Philipine van Aanholt

Personal information
- Born: 26 May 1992 (age 34) Utrecht, Netherlands
- Height: 1.71 m (5 ft 7+1⁄2 in)
- Weight: 62 kg (137 lb)

Sport
- Country: Curaçao
- Sport: Sailing
- Event: Laser Radial
- Club: Youth Sailing Curaçao
- Coached by: Javier "Rulo" Borojovich

Medal record
Women's sailing
World Championships
| Gold medal – first place | 2008 Tavira | Splash girls |
| Silver medal – second place | 2009 Pwllheli | Splash girls |
| Gold medal – first place | 2009 Nasau | Sunfish women |
| Bronze medal – third place | 2012 Boltenhagen | Laser radial U21 |
Pan American Games
| Silver medal – second place | 2023 Santiago | Women's Sunfish |
Central American & Caribbean Games
| Gold medal – first place | 2014 Veracruz | Laser radial |

= Philipine van Aanholt =

Curaçaoan sailor

Philipine van Aanholt (born 26 May 1992) is a sailor from Curaçao, competing mainly in the Laser Radial class. She is a two-time Women World Champion in non-Olympic classes. In 2008 and 2009 she was chosen Curaçao's Youth Sports Women of the year. After the National Olympic Committee of the Netherlands Antilles lost its recognition by the International Olympic Committee following the dissolution of the Netherlands Antilles in 2010, van Aanholt was allowed to participate in the 2012 Summer Olympics as an Independent Olympic Athlete. In 2016, she represented neighboring island Aruba at the Summer Olympics in Rio de Janeiro. She was Aruba's flag bearer at the opening ceremony of the 2015 Pan American Games. In 2023, she won silver in the Sunfish class at the 2023 Pan American Games in Santiago, Chile.

== Sports career ==
Van Aanholt started sailing from an early age, in the Optimist. At the age of 12 she competed at her first World Championship in Ecuador. She moved on to the Splash, in this class she claimed her first World Championship title in 2008. The next year, she placed second in the Splash and earned her second World Championship title in the Sunfish.

From 2009 forward, she was mainly active in the Laser Radial class. In this class she competed in five world championships and two Olympic Games.

In 2011, she finished 5th in the Guadalajara Pan American Games and won the medal race.

At the age of 19 she qualified for the London 2012 Olympics, in which she competed as an Independent Olympic Athlete. She finished in 36th place out of 41 competitors overall, with a 16th place as her best result in race 7.

Van Aanholt was a gold medalist at the Central American & Caribbean Games 2014 in Veracruz, Mexico.

At the opening ceremony of the 2015 Pan American Games in Toronto, Van Aanholt was Aruba's flag bearer and finished 4th overall.

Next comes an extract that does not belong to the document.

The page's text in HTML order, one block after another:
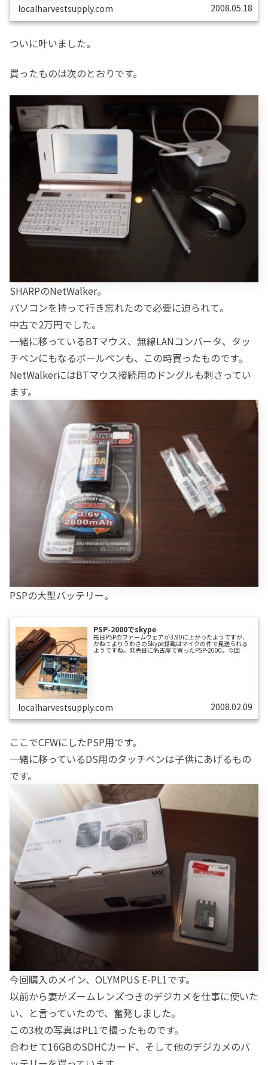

In the Rio 2016 Olympics, she represented neighboring island Aruba and finished 28th out of 37 competitors overall.

Van Aanholt serves as the athlete representative at the executive board of Panam Sailing (2019–2023).

== Professional career ==
Van Aanholt holds a bachelor's degree in business from the University of Groningen, a master's degree in Environmental & Resource Management with a specialization in Energy from the Vrije Universiteit Amsterdam. She also has a Private Pilot License.

In 2018, she started her professional career as an Analyst and Project Manager at a Private Equity firm. She moved on as investment specialist at sustainable crowdfunding platform OnePlanetCrowd and Impact fund manager StartGreen Capital.

In 2021 Van Aanholt became Head of Sales and Business Development at AMDAX, the first company to receive a full Crypto Service Provider Registration from De Nederlandsche Bank (DNB).

== Family ==
Philipine is the daughter of sports scientist Marjolein van Aanholt Grol and Olympian and Sunfish World Champion Cor van Aanholt, who also was a member of the Board of the World Olympians Association and flag bearer at Sydney 2000. Cor van Aanholt participated in the 2000 Summer Olympics in the Laser class.

Philipine's siblings are also competitive sailers, some of their accomplishments: Her brother Ard van Aanholt won a bronze medal in the Sunfish Class at the 2010 Central American and Caribbean Games in Mayagüez, Puerto Rico. Brother Just van Aanholt won silver at the 2010 Youth Olympics in Singapore. Sister Odile van Aanholt carried the flag of The Netherlands at the Opening Ceremony of the 2014 Youth Olympics in Nanjing, where she claimed a silver medal. In 2021 Odile van Aanholt became European Champion and World Champion in the 49erFX class.